54. Role of GDNF in stress responses
Important points
Data as a whole supports the hypothesis that the mesolimbic dopamine system is involved in the formation of susceptibility and resistance responses to chronic stress
While IMI rescued GDNF expression in stressed mice, it also upregulated other neurotrophic factors in multiple brain regions. Cant say that GDNF alone was responsible for what we saw.

55. CUMS and Antidepressants Affect Histone Modifications in the GDNF Promoter
Important notes
Data suggests that hyperactive HDACs are involved in the reduction of GDNF expression and subsequent depression-like behaviors induced by CUMS
Reduced H3K4me3 level at the Gdnf promoter in the NAc may be a common mechanism for responses to CUMS, and the reduced H3K27me3 level may be one of the important mechanisms modulating the chromatin microenvironment that primes adaptation responses to CUMS.

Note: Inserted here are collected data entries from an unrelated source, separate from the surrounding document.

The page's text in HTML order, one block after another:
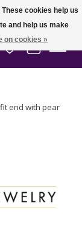
Wish List
Cart
end with pear
cookies help us
and help us make
on cookies »
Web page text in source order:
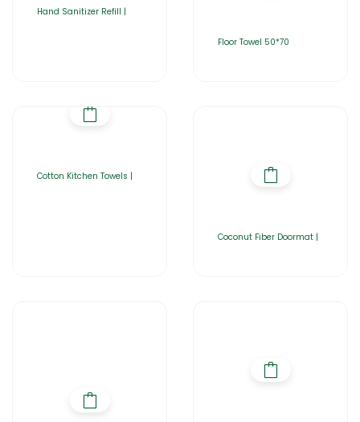
Hand Sanitizer Refill |
Floor Towel 50*70
Cotton Kitchen Towels |
Coconut Fiber Doormat |
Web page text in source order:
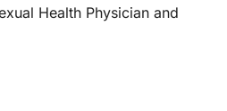
Health Physician and
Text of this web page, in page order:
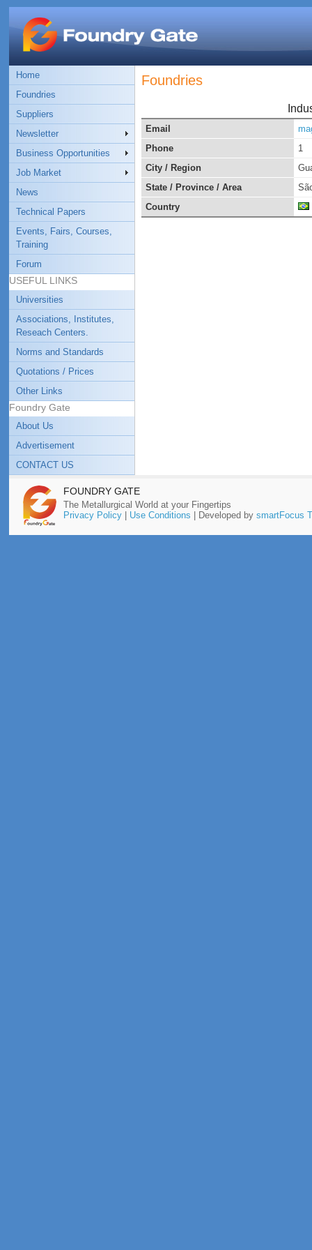
Home
Foundries
Suppliers
Newsletter
Business Opportunities
Job Market
News
Technical Papers
Events, Fairs, Courses,
Training
Forum
USEFUL LINKS
Universities
Associations, Institutes,
Reseach Centers.
Norms and Standards
Quotations / Prices
Other Links
Foundry Gate
About Us
Advertisement
CONTACT US
Foundries
Email
Phone
1
City / Region
State / Province / Area
Country
FOUNDRY GATE
The Metallurgical World at your Fingertips
Privacy Policy| Use Conditions | Developed by smartFocus
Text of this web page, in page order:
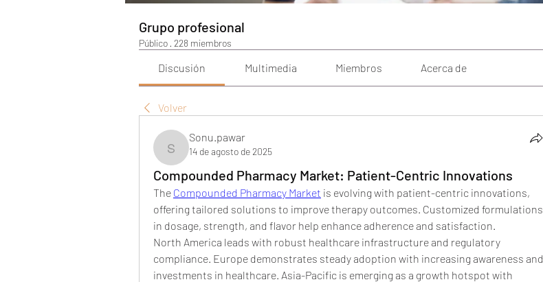
Grupo profesional
Público · 228 miembros
Discusión Multimedia Miembros Acerca de
Volver
Sonu.pawar
Sonu.pawar
14 de agosto de 2025
Compounded Pharmacy Market: Patient-Centric Innovations
The Compounded Pharmacy Market is evolving with patient-centric innovations,
offering tailored solutions to improve therapy outcomes. Customized formulations
in dosage, strength, and flavor help enhance adherence and satisfaction.
North America leads with robust healthcare infrastructure and regulatory
compliance. Europe demonstrates steady adoption with increasing awareness and
investments in healthcare. Asia-Pacific is emerging as a growth hotspot with
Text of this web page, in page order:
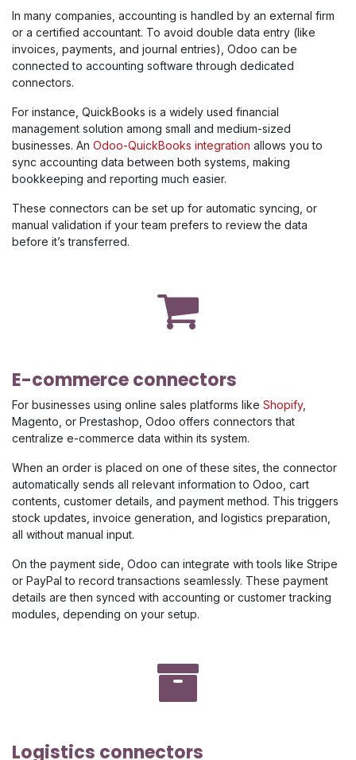
In many companies, accounting is handled by an external firm
or a certified accountant. To avoid double data entry (like
invoices, payments, and journal entries), Odoo can be
connected to accounting software through dedicated
connectors.
For instance, QuickBooks is a widely used financial
management solution among small and medium-sized
businesses. An Odoo-QuickBooks integration allows you to
sync accounting data between both systems, making
bookkeeping and reporting much easier.
These connectors can be set up for automatic syncing, or
manual validation if your team prefers to review the data
before it’s transferred.
E-commerce connectors
For businesses using online sales platforms like Shopify,
Magento, or Prestashop, Odoo offers connectors that
centralize e-commerce data within its system.
When an order is placed on one of these sites, the connector
automatically sends all relevant information to Odoo, cart
contents, customer details, and payment method. This triggers
stock updates, invoice generation, and logistics preparation,
all without manual input.
On the payment side, Odoo can integrate with tools like Stripe
or PayPal to record transactions seamlessly. These payment
details are then synced with accounting or customer tracking
modules, depending on your setup.
Logistics connectors
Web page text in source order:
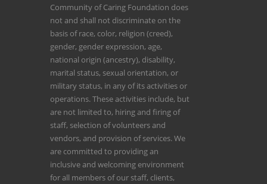
Community of Caring Foundation does
not and shall not discriminate on the
basis of race, color, religion (creed),
gender, gender expression, age,
national origin (ancestry), disability,
marital status, sexual orientation, or
military status, in any of its activities or
operations. These activities include, but
are not limited to, hiring and firing of
staff, selection of volunteers and
vendors, and provision of services. We
are committed to providing an
inclusive and welcoming environment
for all members of our staff, clients,
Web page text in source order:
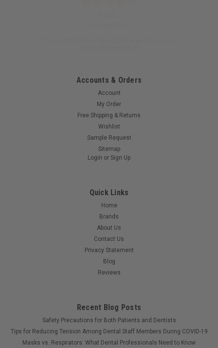
Accounts & Orders
Account
My Order
Free Shipping & Returns
Wishlist
Sample Request
Sitemap
Login or Sign Up
Quick Links
Home
Brands
About Us
Contact Us
Privacy Statement
Blog
Reviews
Recent Blog Posts
Safety Precautions for Both Patients and Dentists
Tips for Reducing Tension Among Dental Staff Members During COVID-19
Masks vs. Respirators: What Dental Professionals Need to Know

56. DNA Methylation at the GDNF Gene Promoter Is Required for Both Susceptible and Adaptive Responses to CUMS
Important notes
Data indicates that CUMS enhances DNA methylation at particular CpG sites on the GDNF promoter in BALB mice.
Data suggests that the binding of different MeCP2 complexes (i.e., MeCP2-CREB and MeCP2-HDAC2) to the methylated CpG site on the GDNF promoter may be a causal mechanism for the induction and repression of GDNF expression in the NAc of B6 and BALB mice.

57. Conclusion
Dynamic epigenetic regulations of the GDNF promoter in the NAc play important roles in determining both the susceptibility and the adaptation responses to chronic stressful events.